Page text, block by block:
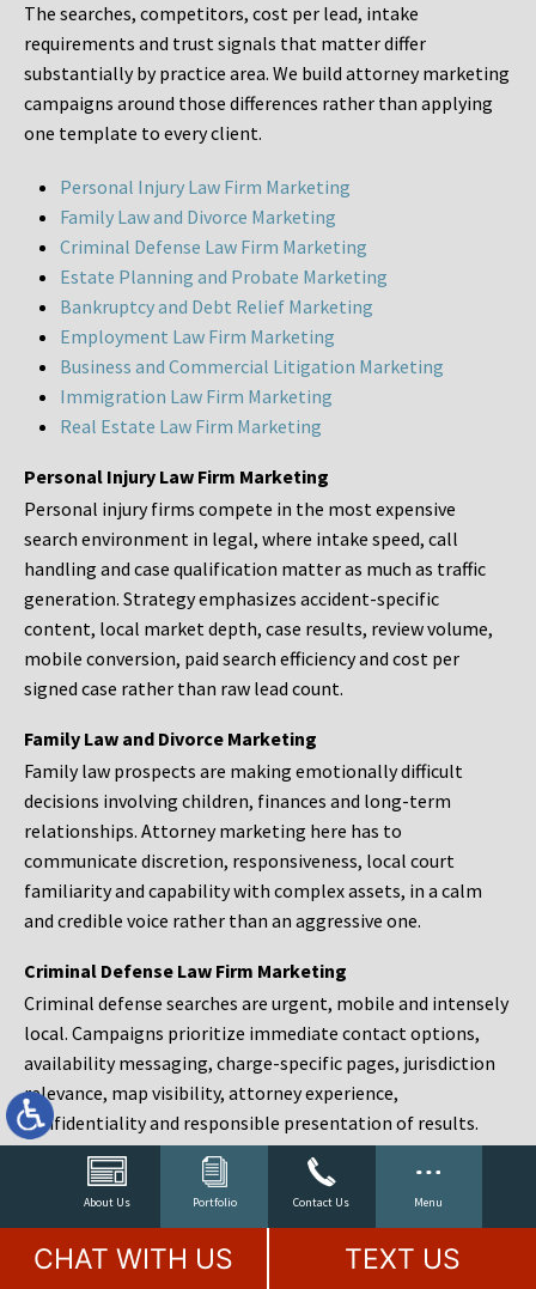
About Us Portfolio Contact Us Menu
The searches, competitors, cost per lead, intake
requirements and trust signals that matter differ
substantially by practice area. We build attorney marketing
campaigns around those differences rather than applying
one template to every client.
Personal Injury Law Firm Marketing
Family Law and Divorce Marketing
Criminal Defense Law Firm Marketing
Estate Planning and Probate Marketing
Bankruptcy and Debt Relief Marketing
Employment Law Firm Marketing
Business and Commercial Litigation Marketing
Immigration Law Firm Marketing
Real Estate Law Firm Marketing
Personal Injury Law Firm Marketing
Personal injury firms compete in the most expensive
search environment in legal, where intake speed, call
handling and case qualification matter as much as traffic
generation. Strategy emphasizes accident-specific
content, local market depth, case results, review volume,
mobile conversion, paid search efficiency and cost per
signed case rather than raw lead count.
Family Law and Divorce Marketing
Family law prospects are making emotionally difficult
decisions involving children, finances and long-term
relationships. Attorney marketing here has to
communicate discretion, responsiveness, local court
familiarity and capability with complex assets, in a calm
and credible voice rather than an aggressive one.
Criminal Defense Law Firm Marketing
Criminal defense searches are urgent, mobile and intensely
local. Campaigns prioritize immediate contact options,
availability messaging, charge-specific pages, jurisdiction
relevance, map visibility, attorney experience,
confidentiality and responsible presentation of results.
Estate Planning and Probate Marketing
Estate planning prospects are either preparing in advance,
responding to a family change or administering an estate
after a death. Content should make complex services feel
CHAT WITH US TEXT US
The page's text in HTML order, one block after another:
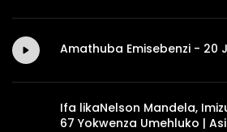
Amathuba Emisebenzi - 20
Ifa likaNelson Mandela,
67 Yokwenza Umehluko |
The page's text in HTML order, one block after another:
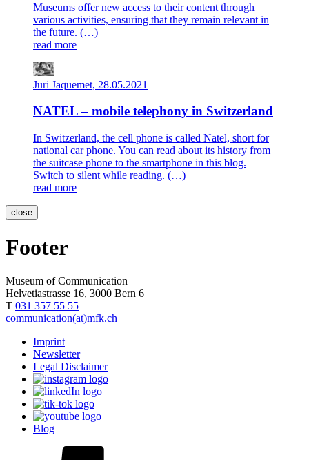
Museums offer new access to their content through
various activities, ensuring that they remain relevant in
the future. (…)
read more
Juri Jaquemet, 28.05.2021
NATEL – mobile telephony in Switzerland
In Switzerland, the cell phone is called Natel, short for
national car phone. You can read about its history from
the suitcase phone to the smartphone in this blog.
Switch to silent while reading. (…)
read more
close
Footer
Museum of Communication
Helvetiastrasse 16, 3000 Bern 6
T 031 357 55 55
communication(at)mfk.ch
Imprint
Newsletter
Legal Disclaimer
Blog
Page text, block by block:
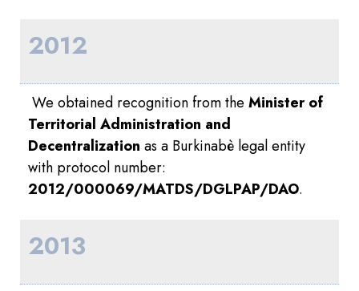
2012
We obtained recognition from the Minister of
Territorial Administration and
Decentralization as a Burkinabè legal entity
with protocol number:
2012/000069/MATDS/DGLPAP/DAO.
2013
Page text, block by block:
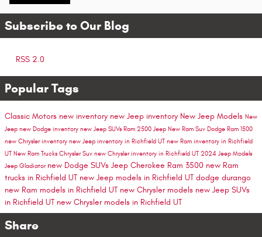
Subscribe to Our Blog
RSS 2.0
Popular Tags
Classic Motors new inventory new Jeep inventory New Jeep Models New
Jeep new Dodge inventory new Jeep SUVs Ram 2500 Jeep New Ram Suv Dodge Ram 1500
new Chrysler inventory new Jeep inventory in Richfield UT new Ram inventory in Richfield
UT New Ram Trucks Chrysler Suv new Chrysler inventory in Richfield UT 2024 Jeep Models
Jeep Gladiator new Dodge SUVs Jeep Cherokee Ram 3500 new Ram
trucks in Richfield UT new Jeep models in Richfield UT dodge durango
new Ram models in Richfield UT new Chrysler models new Jeep SUVs
in Richfield UT new Chrysler models in Richfield UT
Share
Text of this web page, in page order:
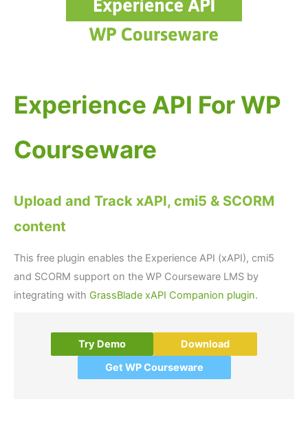
Experience API For WP
Courseware
Upload and Track xAPI, cmi5 & SCORM
content
This free plugin enables the Experience API (xAPI), cmi5
and SCORM support on the WP Courseware LMS by
integrating with GrassBlade xAPI Companion plugin.
Try Demo
Download
Get WP Courseware
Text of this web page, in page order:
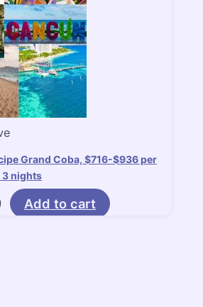
Grand Coba, $716-$936 per
nights
Add to cart
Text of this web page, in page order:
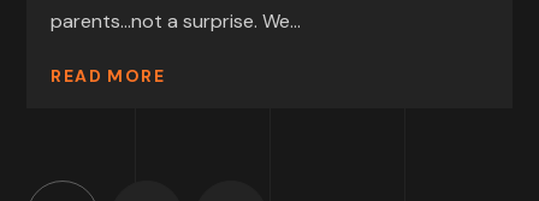
parents…not a surprise. We...
READ MORE
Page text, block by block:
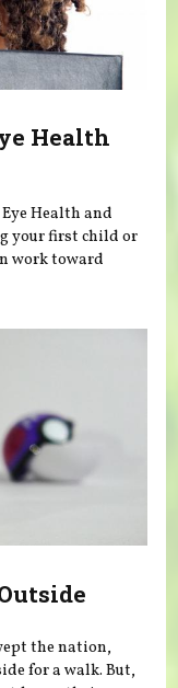
Health
Health and
your first child or
work toward
the nation,
for a walk. But,
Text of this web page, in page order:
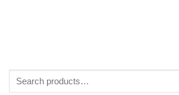
for:
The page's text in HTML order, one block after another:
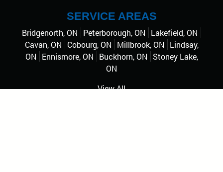
SERVICE AREAS
Bridgenorth, ON Peterborough, ON
Lakefield, ON
Cavan, ON
Cobourg, ON Millbrook, ON
Lindsay,
ON
Ennismore, ON Buckhorn, ON
Stoney Lake,
ON
View All
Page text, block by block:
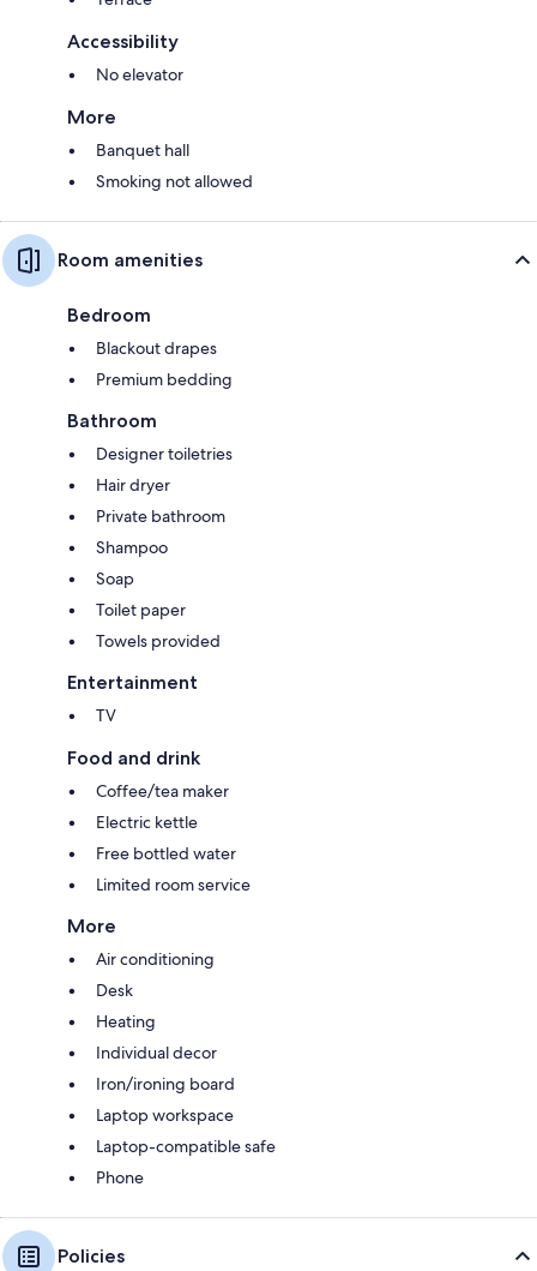
Accessibility
No elevator
More
Banquet hall
Smoking not allowed
Room amenities
Bedroom
Blackout drapes
Premium bedding
Bathroom
Designer toiletries
Hair dryer
Private bathroom
Shampoo
Soap
Toilet paper
Towels provided
Entertainment
TV
Food and drink
Coffee/tea maker
Electric kettle
Free bottled water
Limited room service
More
Air conditioning
Desk
Heating
Individual decor
Iron/ironing board
Laptop workspace
Laptop-compatible safe
Phone
Policies
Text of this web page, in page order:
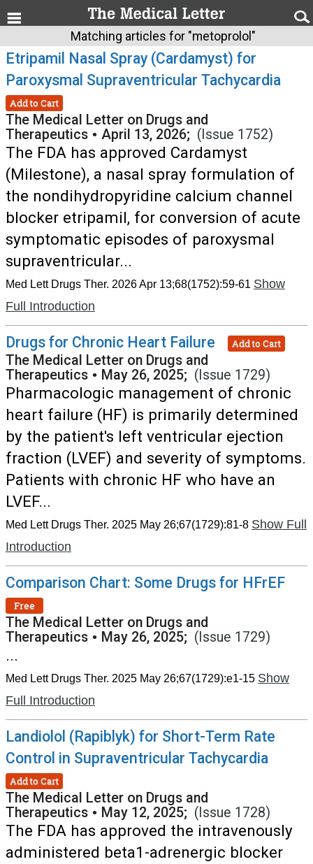
Matching articles for "metoprolol"
Etripamil Nasal Spray (Cardamyst) for
Paroxysmal Supraventricular Tachycardia
Add to Cart
The Medical Letter on Drugs and
Therapeutics • April 13, 2026; (Issue 1752)
The FDA has approved Cardamyst
(Milestone), a nasal spray formulation of
the nondihydropyridine calcium channel
blocker etripamil, for conversion of acute
symptomatic episodes of paroxysmal
supraventricular...
Med Lett Drugs Ther. 2026 Apr 13;68(1752):59-61 Show
Full Introduction
Drugs for Chronic Heart Failure Add to Cart
The Medical Letter on Drugs and
Therapeutics • May 26, 2025; (Issue 1729)
Pharmacologic management of chronic
heart failure (HF) is primarily determined
by the patient's left ventricular ejection
fraction (LVEF) and severity of symptoms.
Patients with chronic HF who have an
LVEF...
Med Lett Drugs Ther. 2025 May 26;67(1729):81-8 Show Full
Introduction
Comparison Chart: Some Drugs for HFrEF
Free
The Medical Letter on Drugs and
Therapeutics • May 26, 2025; (Issue 1729)
...
Med Lett Drugs Ther. 2025 May 26;67(1729):e1-15 Show
Full Introduction
Landiolol (Rapiblyk) for Short-Term Rate
Control in Supraventricular Tachycardia
Add to Cart
The Medical Letter on Drugs and
Therapeutics • May 12, 2025; (Issue 1728)
The FDA has approved the intravenously
administered beta1-adrenergic blocker
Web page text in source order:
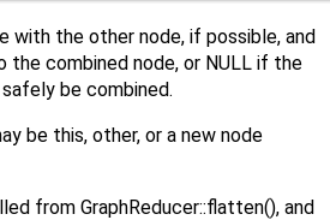
with the other node, if possible, and
the combined node, or NULL if the
be combined.
be this, other, or a new node
from GraphReducer::flatten(), and
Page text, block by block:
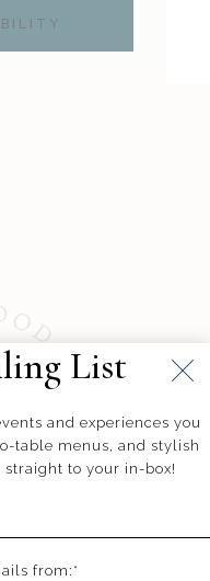
List
and experiences you
table menus, and stylish
to your in-box!
from:*
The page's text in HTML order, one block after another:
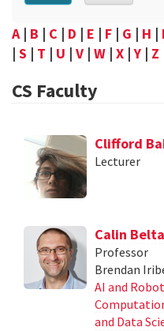
A| B | C | D | E | F | G | H | I
| S | T | U | V | W | X |Y | Z
CS Faculty
Clifford
Lecturer
Calin Belta
Professor
Brendan
AI and
and Data
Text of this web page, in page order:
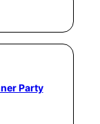
Party
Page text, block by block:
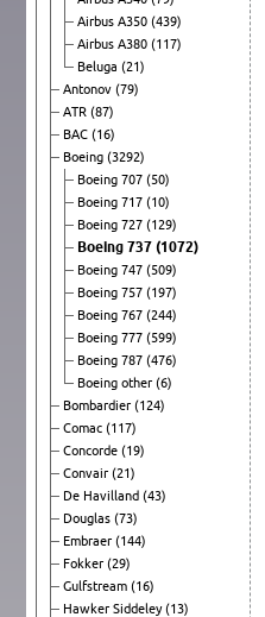
Airbus A350 (439)
Airbus A380 (117)
Beluga (21)
Antonov (79)
ATR (87)
BAC (16)
Boeing (3292)
Boeing 707 (50)
Boeing 717 (10)
Boeing 727 (129)
Boeing 737 (1072)
Boeing 747 (509)
Boeing 757 (197)
Boeing 767 (244)
Boeing 777 (599)
Boeing 787 (476)
Boeing other (6)
Bombardier (124)
Comac (117)
Concorde (19)
Convair (21)
De Havilland (43)
Douglas (73)
Embraer (144)
Fokker (29)
Gulfstream (16)
Hawker Siddeley(13)
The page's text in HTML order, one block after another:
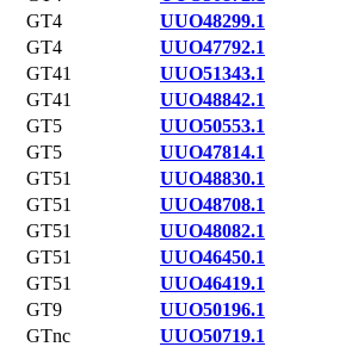
GT4
UUO48299.1
GT4
UUO47792.1
GT41
UUO51343.1
GT41
UUO48842.1
GT5
UUO50553.1
GT5
UUO47814.1
GT51
UUO48830.1
GT51
UUO48708.1
GT51
UUO48082.1
GT51
UUO46450.1
GT51
UUO46419.1
GT9
UUO50196.1
GTnc UUO50719.1
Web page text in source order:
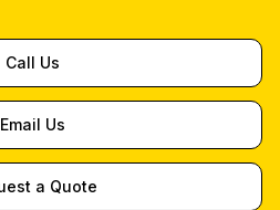
Call Us
Email Us
a Quote
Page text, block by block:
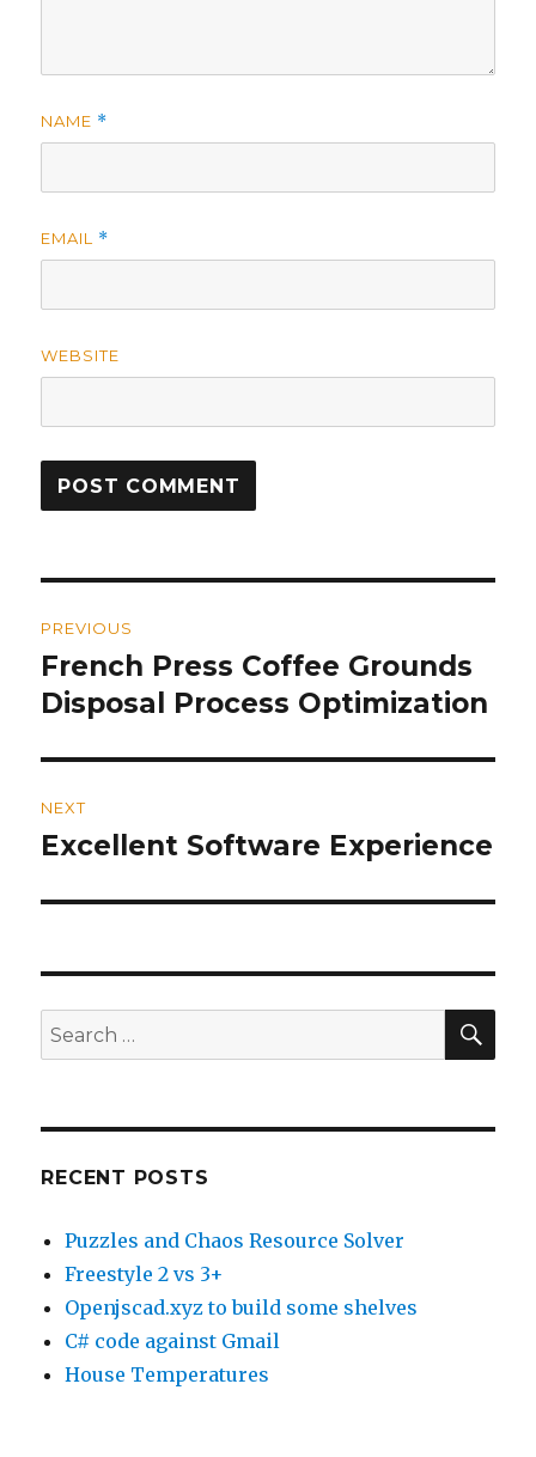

§ §

▶ [Task statement]: Omitting the pictures, write out the material above exactly as it stands.

▶ [Output for this task]:
Page text, block by block:
About Us Portfolio Contact Us Menu
The searches, competitors, cost per lead, intake
requirements and trust signals that matter differ
substantially by practice area. We build attorney marketing
campaigns around those differences rather than applying
one template to every client.
Personal Injury Law Firm Marketing
Family Law and Divorce Marketing
Criminal Defense Law Firm Marketing
Estate Planning and Probate Marketing
Bankruptcy and Debt Relief Marketing
Employment Law Firm Marketing
Business and Commercial Litigation Marketing
Immigration Law Firm Marketing
Real Estate Law Firm Marketing
Personal Injury Law Firm Marketing
Personal injury firms compete in the most expensive
search environment in legal, where intake speed, call
handling and case qualification matter as much as traffic
generation. Strategy emphasizes accident-specific
content, local market depth, case results, review volume,
mobile conversion, paid search efficiency and cost per
signed case rather than raw lead count.
Family Law and Divorce Marketing
Family law prospects are making emotionally difficult
decisions involving children, finances and long-term
relationships. Attorney marketing here has to
communicate discretion, responsiveness, local court
familiarity and capability with complex assets, in a calm
and credible voice rather than an aggressive one.
Criminal Defense Law Firm Marketing
Criminal defense searches are urgent, mobile and intensely
local. Campaigns prioritize immediate contact options,
availability messaging, charge-specific pages, jurisdiction
relevance, map visibility, attorney experience,
confidentiality and responsible presentation of results.
Estate Planning and Probate Marketing
Estate planning prospects are either preparing in advance,
responding to a family change or administering an estate
after a death. Content should make complex services feel
CHAT WITH US TEXT US
The page's text in HTML order, one block after another:
Amathuba Emisebenzi - 20
Ifa likaNelson Mandela,
67 Yokwenza Umehluko |
The page's text in HTML order, one block after another:
Museums offer new access to their content through
various activities, ensuring that they remain relevant in
the future. (…)
read more
Juri Jaquemet, 28.05.2021
NATEL – mobile telephony in Switzerland
In Switzerland, the cell phone is called Natel, short for
national car phone. You can read about its history from
the suitcase phone to the smartphone in this blog.
Switch to silent while reading. (…)
read more
close
Footer
Museum of Communication
Helvetiastrasse 16, 3000 Bern 6
T 031 357 55 55
communication(at)mfk.ch
Imprint
Newsletter
Legal Disclaimer
Blog
Page text, block by block:
2012
We obtained recognition from the Minister of
Territorial Administration and
Decentralization as a Burkinabè legal entity
with protocol number:
2012/000069/MATDS/DGLPAP/DAO.
2013
Page text, block by block:
Subscribe to Our Blog
RSS 2.0
Popular Tags
Classic Motors new inventory new Jeep inventory New Jeep Models New
Jeep new Dodge inventory new Jeep SUVs Ram 2500 Jeep New Ram Suv Dodge Ram 1500
new Chrysler inventory new Jeep inventory in Richfield UT new Ram inventory in Richfield
UT New Ram Trucks Chrysler Suv new Chrysler inventory in Richfield UT 2024 Jeep Models
Jeep Gladiator new Dodge SUVs Jeep Cherokee Ram 3500 new Ram
trucks in Richfield UT new Jeep models in Richfield UT dodge durango
new Ram models in Richfield UT new Chrysler models new Jeep SUVs
in Richfield UT new Chrysler models in Richfield UT
Share
Text of this web page, in page order:
Experience API For WP
Courseware
Upload and Track xAPI, cmi5 & SCORM
content
This free plugin enables the Experience API (xAPI), cmi5
and SCORM support on the WP Courseware LMS by
integrating with GrassBlade xAPI Companion plugin.
Try Demo
Download
Get WP Courseware
Text of this web page, in page order:
Grand Coba, $716-$936 per
nights
Add to cart
Text of this web page, in page order:
parents…not a surprise. We...
READ MORE
Page text, block by block:
Health
Health and
your first child or
work toward
the nation,
for a walk. But,
Text of this web page, in page order:
for:
The page's text in HTML order, one block after another:
SERVICE AREAS
Bridgenorth, ON Peterborough, ON
Lakefield, ON
Cavan, ON
Cobourg, ON Millbrook, ON
Lindsay,
ON
Ennismore, ON Buckhorn, ON
Stoney Lake,
ON
View All
Page text, block by block:
Accessibility
No elevator
More
Banquet hall
Smoking not allowed
Room amenities
Bedroom
Blackout drapes
Premium bedding
Bathroom
Designer toiletries
Hair dryer
Private bathroom
Shampoo
Soap
Toilet paper
Towels provided
Entertainment
TV
Food and drink
Coffee/tea maker
Electric kettle
Free bottled water
Limited room service
More
Air conditioning
Desk
Heating
Individual decor
Iron/ironing board
Laptop workspace
Laptop-compatible safe
Phone
Policies
Text of this web page, in page order:
Matching articles for "metoprolol"
Etripamil Nasal Spray (Cardamyst) for
Paroxysmal Supraventricular Tachycardia
Add to Cart
The Medical Letter on Drugs and
Therapeutics • April 13, 2026; (Issue 1752)
The FDA has approved Cardamyst
(Milestone), a nasal spray formulation of
the nondihydropyridine calcium channel
blocker etripamil, for conversion of acute
symptomatic episodes of paroxysmal
supraventricular...
Med Lett Drugs Ther. 2026 Apr 13;68(1752):59-61 Show
Full Introduction
Drugs for Chronic Heart Failure Add to Cart
The Medical Letter on Drugs and
Therapeutics • May 26, 2025; (Issue 1729)
Pharmacologic management of chronic
heart failure (HF) is primarily determined
by the patient's left ventricular ejection
fraction (LVEF) and severity of symptoms.
Patients with chronic HF who have an
LVEF...
Med Lett Drugs Ther. 2025 May 26;67(1729):81-8 Show Full
Introduction
Comparison Chart: Some Drugs for HFrEF
Free
The Medical Letter on Drugs and
Therapeutics • May 26, 2025; (Issue 1729)
...
Med Lett Drugs Ther. 2025 May 26;67(1729):e1-15 Show
Full Introduction
Landiolol (Rapiblyk) for Short-Term Rate
Control in Supraventricular Tachycardia
Add to Cart
The Medical Letter on Drugs and
Therapeutics • May 12, 2025; (Issue 1728)
The FDA has approved the intravenously
administered beta1-adrenergic blocker
Web page text in source order:
with the other node, if possible, and
the combined node, or NULL if the
be combined.
be this, other, or a new node
from GraphReducer::flatten(), and
Page text, block by block:
List
and experiences you
table menus, and stylish
to your in-box!
from:*
The page's text in HTML order, one block after another:
A| B | C | D | E | F | G | H | I
| S | T | U | V | W | X |Y | Z
CS Faculty
Clifford
Lecturer
Calin Belta
Professor
Brendan
AI and
and Data
Text of this web page, in page order:
Party
Page text, block by block:
Airbus A350 (439)
Airbus A380 (117)
Beluga (21)
Antonov (79)
ATR (87)
BAC (16)
Boeing (3292)
Boeing 707 (50)
Boeing 717 (10)
Boeing 727 (129)
Boeing 737 (1072)
Boeing 747 (509)
Boeing 757 (197)
Boeing 767 (244)
Boeing 777 (599)
Boeing 787 (476)
Boeing other (6)
Bombardier (124)
Comac (117)
Concorde (19)
Convair (21)
De Havilland (43)
Douglas (73)
Embraer (144)
Fokker (29)
Gulfstream (16)
Hawker Siddeley(13)
The page's text in HTML order, one block after another:
GT4
UUO48299.1
GT4
UUO47792.1
GT41
UUO51343.1
GT41
UUO48842.1
GT5
UUO50553.1
GT5
UUO47814.1
GT51
UUO48830.1
GT51
UUO48708.1
GT51
UUO48082.1
GT51
UUO46450.1
GT51
UUO46419.1
GT9
UUO50196.1
GTnc UUO50719.1
Web page text in source order:
Call Us
Email Us
a Quote
Page text, block by block:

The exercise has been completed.